Not really - not compared to the number of reads. Most pagefile operations are small random reads or larger sequential writes, both of which are types of operations that SSDs excel at!

We have to remember that many (if not most) laptops these days come with SSDs only. These drives are not dying long before the laptop itself dies. 

And many PCs come with SSDs only, or SSDs in the boot position where, by default, the PF goes. And again, these drives are not dying prematurely. This computer I am using is SSD only - and after 6.5 years of 4 - 5 hours per day of daily use, the boot drive (with its Windows managed PF) is still 96% good. 






For the best performance, the PF should go on the best performing drive. 

We MUST stop basing our opinions on obsolete, 10 year old information. We must stop perpetuating these myths about SSDs. What was, no longer is. 

But hey! If you want to bottleneck your paging performance, by all means, move your PF to one of your slow, clunky, hard drives.


----------



## Mussels (Sep 5, 2022)

Shrek said:


> Paging includes writes, a lot of them if RAM is low.


Shreks right on this one bill.
paging is literally writes by its entire nature

For performance yes you want pages on an SSD - but low RAM situations are going to eat up writes and eat them up fast because by nature they're a lot of smaller


Since i've got an excess of RAM i use a RAM cache designed with TRIM in mind that prevents un-neccesary writes, and i'm saving approx 40% of the intended writes to the SSD
It's a write cache that avoids re-writing something that was TRIM'd (by un-deleting) and by delaying page file and temp file writes for 60 seconds, often enough they never needed to be written and were just deleted.





In the lifespan of a decent SSD, this is nothing. 2GB a day of my 1200TBW drive is a slow trickle of reduction... but this is literally the best case scenario with a usual 32GB+ of free RAM.
Low RAM situations have a lot of un-needed writes that just burn out drives.


Just because it's the right thing to do for performance doesn't mean it's not eating the drives up. I've already proven that modern SSD's have very low TBW's, they've HALVED over the generation before them - it's stupid to burn them out with wasted writes from cleaning programs, or excessive paging.


----------



## Bill_Bright (Sep 5, 2022)

Mussels said:


> Shreks right on this one bill.
> paging is literally writes by its entire nature


Well, of course it writes! You can't read data from any drive if has not been saved to it first. So what? Why would the system (OS and CPU) write "high priority" data to the PF if that information was not going to be needed (read) soon?

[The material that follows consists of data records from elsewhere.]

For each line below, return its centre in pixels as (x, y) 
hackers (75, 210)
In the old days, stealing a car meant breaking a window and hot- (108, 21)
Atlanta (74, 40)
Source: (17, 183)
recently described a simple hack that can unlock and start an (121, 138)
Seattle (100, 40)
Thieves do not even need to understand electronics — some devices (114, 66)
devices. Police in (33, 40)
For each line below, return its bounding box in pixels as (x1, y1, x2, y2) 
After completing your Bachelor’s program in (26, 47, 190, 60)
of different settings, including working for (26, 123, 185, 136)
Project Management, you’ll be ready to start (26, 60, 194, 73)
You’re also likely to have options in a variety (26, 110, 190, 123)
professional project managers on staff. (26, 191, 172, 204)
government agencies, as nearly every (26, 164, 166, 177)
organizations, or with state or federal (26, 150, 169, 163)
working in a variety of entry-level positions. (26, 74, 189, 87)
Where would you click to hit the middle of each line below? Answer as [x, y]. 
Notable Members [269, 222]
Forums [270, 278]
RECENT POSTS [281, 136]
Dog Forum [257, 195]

But once again, so what??????? No one is talking about 1st generation SSDs!!! Or at least I sure am not. Come on people! SSDs have been around for 30 years!!!!! 

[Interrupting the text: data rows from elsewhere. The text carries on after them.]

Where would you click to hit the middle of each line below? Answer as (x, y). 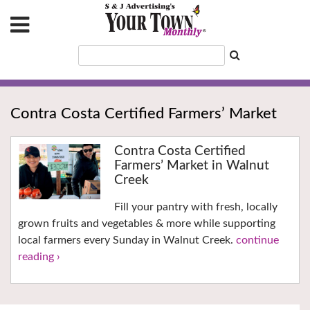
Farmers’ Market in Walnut (191, 166)
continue (257, 240)
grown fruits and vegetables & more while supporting (147, 224)
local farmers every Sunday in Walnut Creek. (127, 240)
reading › (39, 257)
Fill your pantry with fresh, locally (195, 207)

Why would Dell, HP, Acer, Lenovo provide more expensive SSD only PCs and laptops if those drives were going to die prematurely as you keep suggesting they will do?

The odds of any "normal" computer user wearing out their modern generation SSDs before the rest of the computer dies of old age, or is retired by the user due to the rest of the HW or SW getting superseded or going obsolete, are minuscule!

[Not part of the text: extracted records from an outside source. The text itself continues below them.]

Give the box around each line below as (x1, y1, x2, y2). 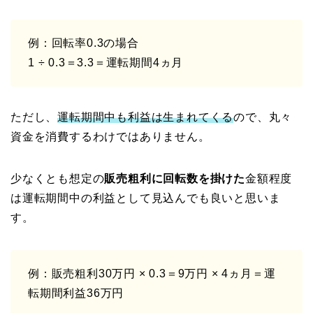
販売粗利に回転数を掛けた (104, 172, 246, 184)
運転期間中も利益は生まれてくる (57, 110, 234, 123)
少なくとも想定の (10, 172, 105, 184)
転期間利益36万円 (28, 286, 124, 299)
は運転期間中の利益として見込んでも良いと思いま (10, 191, 281, 204)
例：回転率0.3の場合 (28, 36, 139, 49)
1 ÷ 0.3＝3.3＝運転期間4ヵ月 (28, 56, 184, 68)
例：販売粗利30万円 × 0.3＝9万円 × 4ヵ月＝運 (28, 267, 276, 279)
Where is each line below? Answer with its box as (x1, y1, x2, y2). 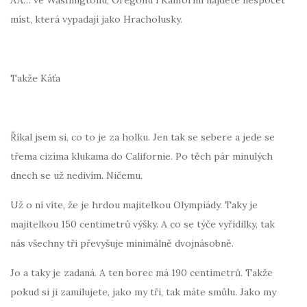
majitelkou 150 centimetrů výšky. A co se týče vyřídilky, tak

We used to have to replace the spark plugs in our cars every 10 - 20,000 miles. Today's spark plugs typically last at least 60,000, many 100,000 and beyond. So do you still replace them every 10-20 because that is what we used to do? 

This is just one more example of so many computer users refusing to accept that computer technologies have advanced and improved significantly! Why? I don't get it. Just like W10/W11 are not XP, today's SSDs are not the same as first generation SSDs. We need to stop treating them like they are. 

I say take advantage of all the advantages modern SSDs provide! 

But hey! If you guys want to bottleneck your systems, that's your choice. Go again and build or buy your brand new, state-of-the-art computers - most of which come with SSDs only (especially laptops - not to mention tablets and cell phones) then go ahead and slap an antiquated, clunky and "slow" hard drive in there to bottleneck your disk access. Don't forget to move your page files to that "slow" hard drive to bottleneck it even further.  

Me? I started installing SSDs as the only drives in my builds in 2013 and have not, and will not look back - with no, as in zero regrets, or SSD failures, for that matter. And note that 2013 system, now serving as my backup server/computer, is still in use today with CrystalDIskInfo reporting both SSDs are still "Good" with status ratings still in the 90s percentiles.


----------



## Rock N Roll Rebel (Sep 5, 2022)

I moved my page file to my 10TB hard drive it works just fine there is no performance hit


----------



## Bill_Bright (Sep 6, 2022)

Rock N Roll Rebel said:


> there is no performance hit


And how and with what did you use to measure performance before and after to determine there was no hit?



Rock N Roll Rebel said:


> it works just fine


Well, there's no reason why it would not "work" fine. You can even have page files an each disk and they will still "work" fine. Many do this - fortunately Windows is smart enough to recognize the fastest drive and then use that PF for the more important data. Just don't put a separate page file on different partitions on the same physical drive. That will indeed, hamper performance. 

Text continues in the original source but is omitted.